Each FlowFile is created with several attributes, and these attributes change over the life of the FlowFile. The concept of a FlowFile provides three primary benefits:

It enables you to make routing decisions in the flow so that FlowFiles that meet certain criteria can be handled differently than other FlowFiles. This is done using the RouteOnAttribute and similar processors.
Attributes are used to configure processors in such a way that the configuration of the processor is dependent on the data itself. For instance, the PutFile processor uses the attributes to know where to store each FlowFile, while the directory and filename attributes may be different for each FlowFile.
Attributes provide valuable context about the data. This is useful when reviewing the provenance data for a FlowFile. You can search for provenance data that match specific criteria, and it also enables you to view this context when inspecting the details of a Provenance Event. By doing this, you gain valuable insight as to why the data was processed one way or another, by glancing at this context that is carried along with the content.

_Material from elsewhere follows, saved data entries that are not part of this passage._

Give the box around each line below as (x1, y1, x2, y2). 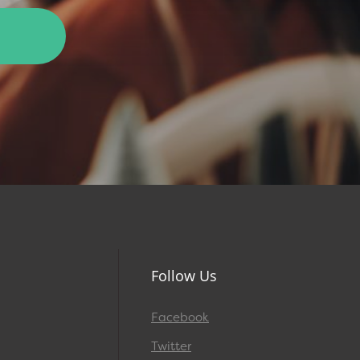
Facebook (151, 309, 209, 326)
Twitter (151, 338, 191, 355)
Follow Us (151, 265, 217, 285)
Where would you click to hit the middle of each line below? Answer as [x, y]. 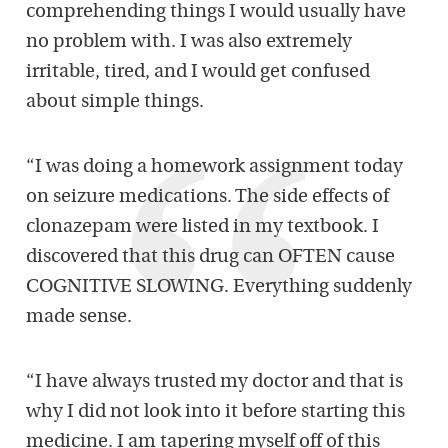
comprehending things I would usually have [216, 13]
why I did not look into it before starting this [215, 413]
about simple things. [115, 103]
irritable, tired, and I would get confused [198, 73]
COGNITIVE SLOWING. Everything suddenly [219, 288]
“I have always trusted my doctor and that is [214, 383]
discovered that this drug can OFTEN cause [210, 258]
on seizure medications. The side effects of [207, 198]
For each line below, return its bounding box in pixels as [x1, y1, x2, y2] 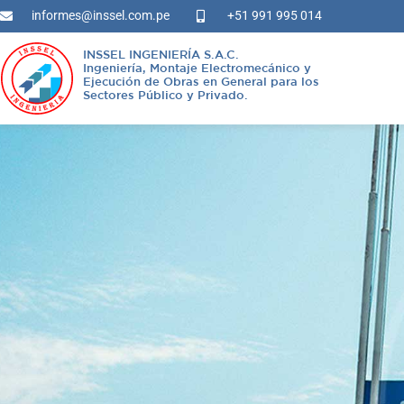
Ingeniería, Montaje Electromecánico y [82, 64, 311, 74]
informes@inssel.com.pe [31, 8, 170, 23]
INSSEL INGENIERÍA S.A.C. [82, 50, 239, 60]
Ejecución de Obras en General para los [82, 78, 319, 87]
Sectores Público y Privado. [82, 91, 248, 101]
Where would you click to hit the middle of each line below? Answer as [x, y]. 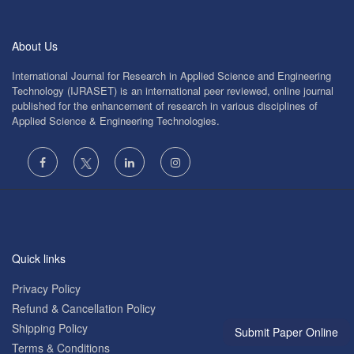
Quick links [39, 259]
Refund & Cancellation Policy [84, 309]
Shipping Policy [50, 328]
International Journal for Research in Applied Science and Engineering [171, 76]
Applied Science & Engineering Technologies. [116, 121]
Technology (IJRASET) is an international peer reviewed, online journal [173, 91]
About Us [35, 46]
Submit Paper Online [286, 332]
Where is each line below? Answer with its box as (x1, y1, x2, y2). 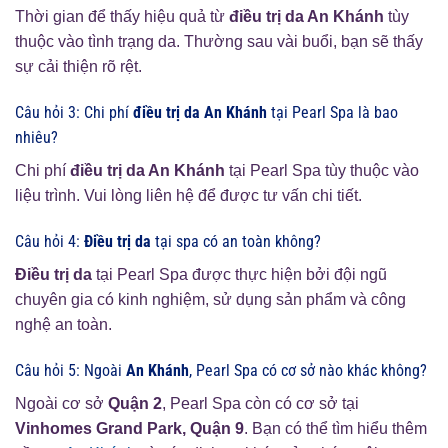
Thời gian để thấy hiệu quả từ (15, 8, 229, 26)
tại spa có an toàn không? (151, 232, 321, 252)
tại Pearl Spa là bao (267, 103, 398, 123)
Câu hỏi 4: (15, 232, 84, 252)
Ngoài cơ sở (15, 394, 108, 412)
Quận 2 (108, 394, 162, 412)
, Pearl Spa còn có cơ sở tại (162, 394, 359, 412)
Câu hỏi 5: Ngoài (15, 360, 126, 380)
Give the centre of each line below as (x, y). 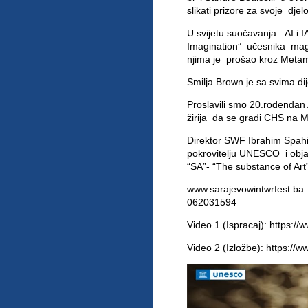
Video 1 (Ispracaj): (228, 225)
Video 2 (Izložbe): (227, 247)
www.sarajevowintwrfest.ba (245, 189)

Each FlowFile has a minimum set of attributes called Common Attributes:

filename: A filename that can be used to store the data to a local or remote file system.
path: The name of a directory that can be used to store the data to a local or remote file system.
uuid: A Universally Unique Identifier that distinguishes the FlowFile from other FlowFiles in the system.
entryDate: The date and time at which the FlowFile entered the system (that is, was created). The value of this attribute is a number that represents the number of milliseconds since midnight, Jan. 1, 1970 (UTC).
lineageStartDate: Any time that a FlowFile is cloned, merged, or split, this results in a 'child' FlowFile being created. As those children are then cloned, merged, or split, a chain of ancestors is built. This value represents the date and time at which the oldest ancestor entered the system. Another way to think about this is that this attribute represents the latency of the FlowFile through the system. The value is a number that represents the number of milliseconds since midnight, Jan. 1, 1970 (UTC).
fileSize: This attribute represents the number of bytes taken up by the FlowFile’s content.

To extract attributes, add user-defined attributes, route FlowFiles based on their attributes, or perform other complex tasks with the help of attributes, see Working With Attributes in the Apache NiFi Getting Started Guide for details.